▶ Task statement
Beginning with the line that contains "End Use Curtain, light upholstery" in the material below, print each line exactly until the line that contains "TOP TEN LISTS" has been printed, then stop.

=== Supplied material ===

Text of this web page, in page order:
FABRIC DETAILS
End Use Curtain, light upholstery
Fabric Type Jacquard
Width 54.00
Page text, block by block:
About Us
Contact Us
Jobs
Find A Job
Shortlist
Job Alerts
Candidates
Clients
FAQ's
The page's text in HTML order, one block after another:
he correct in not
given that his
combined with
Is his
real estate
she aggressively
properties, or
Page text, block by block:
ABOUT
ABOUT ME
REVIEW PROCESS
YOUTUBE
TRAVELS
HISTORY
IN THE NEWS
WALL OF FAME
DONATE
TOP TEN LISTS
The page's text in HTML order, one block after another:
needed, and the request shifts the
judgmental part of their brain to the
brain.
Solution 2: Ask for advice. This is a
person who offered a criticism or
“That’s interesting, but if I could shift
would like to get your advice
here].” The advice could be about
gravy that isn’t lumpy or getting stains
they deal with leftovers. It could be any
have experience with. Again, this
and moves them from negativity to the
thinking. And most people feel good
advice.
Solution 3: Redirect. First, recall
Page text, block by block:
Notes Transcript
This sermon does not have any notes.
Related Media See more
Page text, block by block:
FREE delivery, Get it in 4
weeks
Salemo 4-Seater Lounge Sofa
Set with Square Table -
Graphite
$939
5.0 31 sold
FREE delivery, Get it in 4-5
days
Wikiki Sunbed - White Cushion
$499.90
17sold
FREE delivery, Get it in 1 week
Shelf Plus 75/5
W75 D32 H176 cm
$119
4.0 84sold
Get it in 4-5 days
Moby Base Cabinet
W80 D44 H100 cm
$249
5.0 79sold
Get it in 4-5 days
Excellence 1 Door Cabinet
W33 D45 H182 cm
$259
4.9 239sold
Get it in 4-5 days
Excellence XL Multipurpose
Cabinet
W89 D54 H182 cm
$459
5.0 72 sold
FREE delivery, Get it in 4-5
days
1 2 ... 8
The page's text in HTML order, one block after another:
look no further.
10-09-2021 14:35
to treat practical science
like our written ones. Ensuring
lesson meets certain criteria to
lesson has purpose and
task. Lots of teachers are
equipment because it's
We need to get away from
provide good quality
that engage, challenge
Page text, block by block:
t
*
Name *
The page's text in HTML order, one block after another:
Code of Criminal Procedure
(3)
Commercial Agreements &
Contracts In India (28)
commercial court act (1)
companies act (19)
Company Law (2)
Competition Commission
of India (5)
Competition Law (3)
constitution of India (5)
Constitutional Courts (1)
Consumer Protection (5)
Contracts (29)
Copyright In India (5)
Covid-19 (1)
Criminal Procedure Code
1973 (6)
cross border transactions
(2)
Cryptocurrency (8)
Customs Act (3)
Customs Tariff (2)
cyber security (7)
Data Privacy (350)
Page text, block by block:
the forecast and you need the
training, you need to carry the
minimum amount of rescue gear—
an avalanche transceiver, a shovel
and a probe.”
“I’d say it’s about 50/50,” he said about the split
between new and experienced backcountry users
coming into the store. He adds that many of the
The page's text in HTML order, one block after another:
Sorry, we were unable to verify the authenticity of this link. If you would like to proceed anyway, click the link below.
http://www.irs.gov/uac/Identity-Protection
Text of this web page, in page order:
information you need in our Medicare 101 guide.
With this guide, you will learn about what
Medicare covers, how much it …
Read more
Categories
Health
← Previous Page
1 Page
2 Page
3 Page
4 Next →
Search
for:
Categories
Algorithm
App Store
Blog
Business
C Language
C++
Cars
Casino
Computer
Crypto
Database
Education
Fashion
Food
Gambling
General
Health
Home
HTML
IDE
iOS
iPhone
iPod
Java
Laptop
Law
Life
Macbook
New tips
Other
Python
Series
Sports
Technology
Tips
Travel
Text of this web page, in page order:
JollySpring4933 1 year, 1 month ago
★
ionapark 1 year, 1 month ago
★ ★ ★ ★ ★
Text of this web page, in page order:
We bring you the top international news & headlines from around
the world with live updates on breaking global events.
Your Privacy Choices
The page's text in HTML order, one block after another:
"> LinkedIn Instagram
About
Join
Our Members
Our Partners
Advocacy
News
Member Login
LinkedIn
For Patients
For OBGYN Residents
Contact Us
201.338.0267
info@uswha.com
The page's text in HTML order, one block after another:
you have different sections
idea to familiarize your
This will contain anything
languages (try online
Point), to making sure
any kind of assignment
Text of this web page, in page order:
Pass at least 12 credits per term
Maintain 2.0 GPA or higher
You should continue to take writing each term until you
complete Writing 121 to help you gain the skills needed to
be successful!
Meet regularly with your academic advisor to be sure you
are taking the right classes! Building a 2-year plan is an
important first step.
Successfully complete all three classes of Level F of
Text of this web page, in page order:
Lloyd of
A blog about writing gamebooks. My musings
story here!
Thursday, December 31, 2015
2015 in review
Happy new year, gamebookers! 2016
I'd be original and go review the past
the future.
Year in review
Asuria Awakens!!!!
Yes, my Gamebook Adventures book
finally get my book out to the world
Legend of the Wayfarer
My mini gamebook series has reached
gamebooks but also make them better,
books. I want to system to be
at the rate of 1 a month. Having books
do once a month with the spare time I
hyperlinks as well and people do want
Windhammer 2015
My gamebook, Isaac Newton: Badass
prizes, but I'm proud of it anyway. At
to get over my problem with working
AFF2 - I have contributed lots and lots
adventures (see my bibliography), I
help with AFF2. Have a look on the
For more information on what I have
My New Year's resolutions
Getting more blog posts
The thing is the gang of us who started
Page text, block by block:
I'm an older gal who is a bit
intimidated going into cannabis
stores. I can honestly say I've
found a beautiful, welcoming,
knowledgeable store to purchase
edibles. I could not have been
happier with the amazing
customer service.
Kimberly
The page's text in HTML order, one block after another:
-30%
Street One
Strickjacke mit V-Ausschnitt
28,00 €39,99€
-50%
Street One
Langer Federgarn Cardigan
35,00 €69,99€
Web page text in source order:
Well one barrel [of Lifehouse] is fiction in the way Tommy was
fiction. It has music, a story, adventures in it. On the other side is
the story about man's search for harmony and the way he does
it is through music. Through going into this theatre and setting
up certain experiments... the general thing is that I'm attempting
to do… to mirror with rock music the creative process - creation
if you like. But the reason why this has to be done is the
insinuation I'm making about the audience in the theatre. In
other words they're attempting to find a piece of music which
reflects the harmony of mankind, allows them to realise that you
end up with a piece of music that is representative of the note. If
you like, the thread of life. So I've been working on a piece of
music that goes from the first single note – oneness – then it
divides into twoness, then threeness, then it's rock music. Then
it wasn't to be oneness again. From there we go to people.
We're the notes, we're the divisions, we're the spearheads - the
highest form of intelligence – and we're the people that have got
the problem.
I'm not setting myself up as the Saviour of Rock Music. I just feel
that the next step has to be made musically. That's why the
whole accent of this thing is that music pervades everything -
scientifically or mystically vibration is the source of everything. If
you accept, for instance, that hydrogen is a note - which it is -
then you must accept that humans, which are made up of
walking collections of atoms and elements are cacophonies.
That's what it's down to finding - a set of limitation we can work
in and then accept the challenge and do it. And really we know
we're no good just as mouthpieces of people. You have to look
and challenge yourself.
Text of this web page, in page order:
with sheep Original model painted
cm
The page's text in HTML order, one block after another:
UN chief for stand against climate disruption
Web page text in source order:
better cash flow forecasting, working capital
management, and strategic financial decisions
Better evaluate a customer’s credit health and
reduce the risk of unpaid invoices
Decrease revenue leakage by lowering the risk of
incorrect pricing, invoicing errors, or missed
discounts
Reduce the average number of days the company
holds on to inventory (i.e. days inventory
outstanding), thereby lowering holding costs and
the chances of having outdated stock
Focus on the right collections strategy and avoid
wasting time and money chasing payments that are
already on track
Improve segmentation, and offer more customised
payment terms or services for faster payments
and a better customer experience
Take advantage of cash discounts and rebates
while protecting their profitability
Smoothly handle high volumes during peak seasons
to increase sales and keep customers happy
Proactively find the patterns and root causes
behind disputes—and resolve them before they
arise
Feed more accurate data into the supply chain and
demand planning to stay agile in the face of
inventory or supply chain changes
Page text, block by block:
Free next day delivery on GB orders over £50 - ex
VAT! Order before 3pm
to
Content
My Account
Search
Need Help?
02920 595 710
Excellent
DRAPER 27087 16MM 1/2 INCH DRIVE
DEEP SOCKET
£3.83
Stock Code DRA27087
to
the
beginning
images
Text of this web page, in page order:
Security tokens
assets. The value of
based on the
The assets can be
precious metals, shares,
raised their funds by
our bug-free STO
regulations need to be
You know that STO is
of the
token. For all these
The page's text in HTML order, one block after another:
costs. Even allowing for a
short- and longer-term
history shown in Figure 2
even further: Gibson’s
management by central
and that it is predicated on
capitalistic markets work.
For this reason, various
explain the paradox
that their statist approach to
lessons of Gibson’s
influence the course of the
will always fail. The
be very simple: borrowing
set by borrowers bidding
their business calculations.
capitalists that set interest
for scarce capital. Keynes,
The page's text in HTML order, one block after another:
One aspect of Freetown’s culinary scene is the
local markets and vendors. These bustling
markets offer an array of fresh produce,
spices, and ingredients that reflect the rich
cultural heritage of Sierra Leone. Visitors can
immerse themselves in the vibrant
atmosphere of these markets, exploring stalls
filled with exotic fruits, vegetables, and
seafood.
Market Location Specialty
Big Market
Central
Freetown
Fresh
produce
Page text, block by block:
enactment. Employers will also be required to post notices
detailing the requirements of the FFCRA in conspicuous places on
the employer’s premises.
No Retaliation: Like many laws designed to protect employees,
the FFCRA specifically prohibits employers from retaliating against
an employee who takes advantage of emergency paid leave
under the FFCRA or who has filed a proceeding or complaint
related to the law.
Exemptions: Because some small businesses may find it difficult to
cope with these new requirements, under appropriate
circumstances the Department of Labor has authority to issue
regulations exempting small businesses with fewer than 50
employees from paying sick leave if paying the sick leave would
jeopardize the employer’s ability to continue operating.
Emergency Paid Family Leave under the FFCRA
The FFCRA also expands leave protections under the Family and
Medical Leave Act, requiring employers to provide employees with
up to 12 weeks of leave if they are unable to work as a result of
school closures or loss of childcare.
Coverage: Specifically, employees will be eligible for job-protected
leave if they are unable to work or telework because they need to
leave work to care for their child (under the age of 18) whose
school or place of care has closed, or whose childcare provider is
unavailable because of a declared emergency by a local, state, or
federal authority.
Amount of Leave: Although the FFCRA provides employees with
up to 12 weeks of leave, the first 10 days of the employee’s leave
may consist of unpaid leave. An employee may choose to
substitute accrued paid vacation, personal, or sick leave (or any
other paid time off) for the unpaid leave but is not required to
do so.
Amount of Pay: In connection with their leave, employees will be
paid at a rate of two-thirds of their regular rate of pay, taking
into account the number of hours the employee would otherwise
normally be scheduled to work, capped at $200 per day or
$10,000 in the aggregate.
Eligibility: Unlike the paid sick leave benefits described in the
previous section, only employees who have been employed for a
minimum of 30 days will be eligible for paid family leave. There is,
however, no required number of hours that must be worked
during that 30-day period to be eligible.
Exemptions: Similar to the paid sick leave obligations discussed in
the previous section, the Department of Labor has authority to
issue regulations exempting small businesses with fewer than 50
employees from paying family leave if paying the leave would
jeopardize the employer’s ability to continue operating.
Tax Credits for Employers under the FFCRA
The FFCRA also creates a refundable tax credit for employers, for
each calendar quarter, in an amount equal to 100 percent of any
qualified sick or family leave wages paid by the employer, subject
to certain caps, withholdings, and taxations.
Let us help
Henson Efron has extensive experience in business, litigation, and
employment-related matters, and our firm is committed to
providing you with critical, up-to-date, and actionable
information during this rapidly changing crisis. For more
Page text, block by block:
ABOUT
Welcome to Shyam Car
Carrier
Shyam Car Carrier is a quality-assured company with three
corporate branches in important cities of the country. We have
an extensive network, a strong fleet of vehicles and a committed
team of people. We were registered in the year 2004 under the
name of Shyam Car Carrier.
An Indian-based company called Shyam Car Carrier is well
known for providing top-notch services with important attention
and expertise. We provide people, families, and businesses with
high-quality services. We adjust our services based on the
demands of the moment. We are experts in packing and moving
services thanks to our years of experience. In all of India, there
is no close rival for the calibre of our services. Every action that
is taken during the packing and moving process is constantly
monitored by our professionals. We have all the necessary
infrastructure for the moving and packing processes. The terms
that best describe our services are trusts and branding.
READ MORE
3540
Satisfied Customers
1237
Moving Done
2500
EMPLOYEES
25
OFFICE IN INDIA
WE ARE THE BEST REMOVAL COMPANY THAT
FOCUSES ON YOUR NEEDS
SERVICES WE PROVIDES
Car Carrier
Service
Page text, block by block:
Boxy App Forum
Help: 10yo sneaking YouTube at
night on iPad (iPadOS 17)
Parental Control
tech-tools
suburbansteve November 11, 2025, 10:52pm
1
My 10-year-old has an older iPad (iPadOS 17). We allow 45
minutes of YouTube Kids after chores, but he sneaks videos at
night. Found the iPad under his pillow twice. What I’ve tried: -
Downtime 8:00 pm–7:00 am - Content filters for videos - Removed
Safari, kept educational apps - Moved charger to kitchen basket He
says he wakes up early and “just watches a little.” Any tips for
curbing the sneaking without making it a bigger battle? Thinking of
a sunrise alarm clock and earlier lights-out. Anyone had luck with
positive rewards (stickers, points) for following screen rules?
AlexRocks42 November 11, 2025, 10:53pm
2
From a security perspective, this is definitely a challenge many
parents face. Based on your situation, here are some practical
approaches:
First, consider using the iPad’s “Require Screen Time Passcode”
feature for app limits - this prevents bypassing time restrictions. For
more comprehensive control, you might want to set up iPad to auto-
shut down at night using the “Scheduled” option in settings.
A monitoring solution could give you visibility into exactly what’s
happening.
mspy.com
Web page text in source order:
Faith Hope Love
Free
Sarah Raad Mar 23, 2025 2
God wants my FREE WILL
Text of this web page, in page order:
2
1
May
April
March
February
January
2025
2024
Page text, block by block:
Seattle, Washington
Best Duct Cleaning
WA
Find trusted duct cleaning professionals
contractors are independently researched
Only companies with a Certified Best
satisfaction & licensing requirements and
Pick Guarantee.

===

▶ Output for this task
End Use Curtain, light upholstery
Fabric Type Jacquard
Width 54.00
Page text, block by block:
About Us
Contact Us
Jobs
Find A Job
Shortlist
Job Alerts
Candidates
Clients
FAQ's
The page's text in HTML order, one block after another:
he correct in not
given that his
combined with
Is his
real estate
she aggressively
properties, or
Page text, block by block:
ABOUT
ABOUT ME
REVIEW PROCESS
YOUTUBE
TRAVELS
HISTORY
IN THE NEWS
WALL OF FAME
DONATE
TOP TEN LISTS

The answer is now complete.